Related: Bill Gates: Capitalism in the 21st Century – International Development Fair, The Human Factor – Helping Capitalism Create a Better World – Frontline Explores Kiva in Uganda

April 27th, 2009 by John Hunter | Leave a Comment | Tags: Economics, quote

Failure to Regulate Financial Markets Leads to Predictable Consequences

It seems to me the situation that lead to the current economic problems are due to the overthrown of the Glass-Steagal and other long time sensible regulation put in place to restrict economy wide destruction caused by a few large financial firms (well, that plus incredibly poor management by people that paid themselves many times more than anyone else and other factors – huge consumer debt…). But the most significant systemic problem was failure to regulate even close to sensibly. I have several posts on this topic on previously: Congress Eases Bank Laws, 1999 – Treasury Now (1987) Favors Creation of Huge Banks – Canadian Banks Avoid Failures Common Elsewhere and Greenspan Says He Was Wrong On Regulation.

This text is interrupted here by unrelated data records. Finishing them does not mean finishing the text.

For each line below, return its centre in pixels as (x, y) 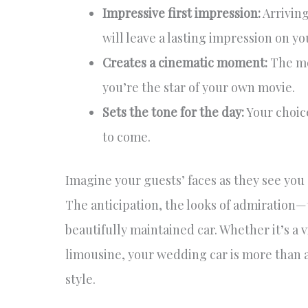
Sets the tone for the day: (173, 112)
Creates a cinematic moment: (185, 63)
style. (80, 279)
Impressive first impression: (181, 13)
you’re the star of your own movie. (198, 88)
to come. (126, 137)
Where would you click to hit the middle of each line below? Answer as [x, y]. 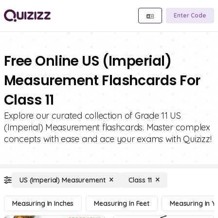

Capitalism requires sensible regulation. Regulation is not a friction on capitalism it is a necessary component. Poor regulation is a friction that is waste that should be excised. Unfortunately that is a very challenging task and when you allow those with the most gold to set the rules it is no surprise you have them saying they should not be regulated but should be protected. The failure of financial regulations do show the very obvious problem we have currently of those that donate huge amounts to politicians are granted favors that are paid for by the economy overall.

The widespread failure to regulate financial markets recently is almost certain to lead to this exact type of situation every time. Companies will over-leverage, take huge risks, take huge pay while times are good and just go bankrupt when times are bad. Think about how a bank makes money. They charge fees for things like: writing a loan, overdraft charges on your account, arranging financing (loan or stock sale)… They charge more for in interest than they pay. Some money there but really they are doing nothing special so they should not be able to charge too much. Even the ridicules fees companies pay (often those in the companies have arrangements to get personal special deals – allocations of IPO’s, jobs later…) for arranging stock sales do not have a systemic risk. Those risks should be very easy to manage sensible.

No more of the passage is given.